Granularity of Checkpoints

Checkpointing can operate at different levels.

Level	Example
primitive operation	individual arithmetic op
tensor operation	matrix multiplication, convolution
layer	transformer block
module	encoder stack
program region	loop body, solver step

Fine-grained checkpointing gives more control but adds overhead.

Coarse-grained checkpointing is simpler and usually matches how users think about models.

In deep learning systems, checkpointing is often applied at the layer or block level.

Schedules

A checkpoint schedule decides which values to store and which regions to recompute.

For a simple chain, uniform spacing may work well. For irregular computation graphs, the optimal schedule depends on graph shape and operation cost.

A schedule should consider:

long-lived values;
branch fan-out;
expensive operations;
tensor sizes;
available device memory.

Poor schedules can save small tensors while recomputing expensive kernels. Good schedules save high-value boundary states and rematerialize cheap interiors.

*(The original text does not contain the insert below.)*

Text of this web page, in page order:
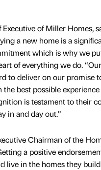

Interaction With Control Flow

Dynamic control flow complicates memory-time tradeoffs.

If the forward pass follows an input-dependent branch, the backward pass must follow the same executed branch. The system must record enough control-flow information to replay or reverse the computation correctly.

For loops, the system may need per-iteration checkpoints.

Example:

for i in 1..T:
    h = step(h, x[i])

Full storage saves every $h_i$ .

Checkpointing saves selected $h_i$ values and recomputes loop segments during backward execution.

Long recurrent computations and neural ODE solvers often require careful checkpointing because $T$ can be large.

Interaction With Mutation

Mutation makes recomputation harder.

If a value is overwritten during the forward pass, the backward pass may need the old value.

Example:

x = f(x)
x = g(x)

The reverse rule for $g$ may need the input to $g$ , while the reverse rule for $f$ may need the input to $f$ .

A correct system must preserve or reconstruct each version.

This is why many AD systems use immutable intermediate values or compiler forms such as SSA. Each assignment creates a distinct version, so the reverse pass can refer to the correct value.

Numerical Effects of Recomputation

Recomputation may not produce bit-identical values.

Sources of differences include:

nondeterministic parallel reductions;
random number generation;
floating-point associativity;
stateful kernels;
mixed precision.

For stable training, recomputed values must be consistent enough for the backward pass.

Random operations require special handling. The system may store random seeds or masks rather than full outputs. Dropout is a common example.

Practical Policy

A practical reverse-mode engine usually follows a mixed policy:

Value Type	Common Policy
small scalar metadata	store
large cheap activations	recompute
expensive factorization results	store
random masks	store seed or mask
control-flow decisions	store
tensor shapes and strides	store
outputs of non-deterministic kernels	store

The right policy is workload-dependent.

Conceptual Summary

Reverse mode gains time efficiency by traversing a recorded computation backward. That efficiency requires access to forward information.

Memory-time tradeoffs determine how that information is made available.

The three basic choices are:

store values from the forward pass;
recompute values during the backward pass;
checkpoint selected states and recompute locally.

Production AD systems combine these strategies. The goal is to minimize memory pressure without making the backward pass too expensive or numerically inconsistent.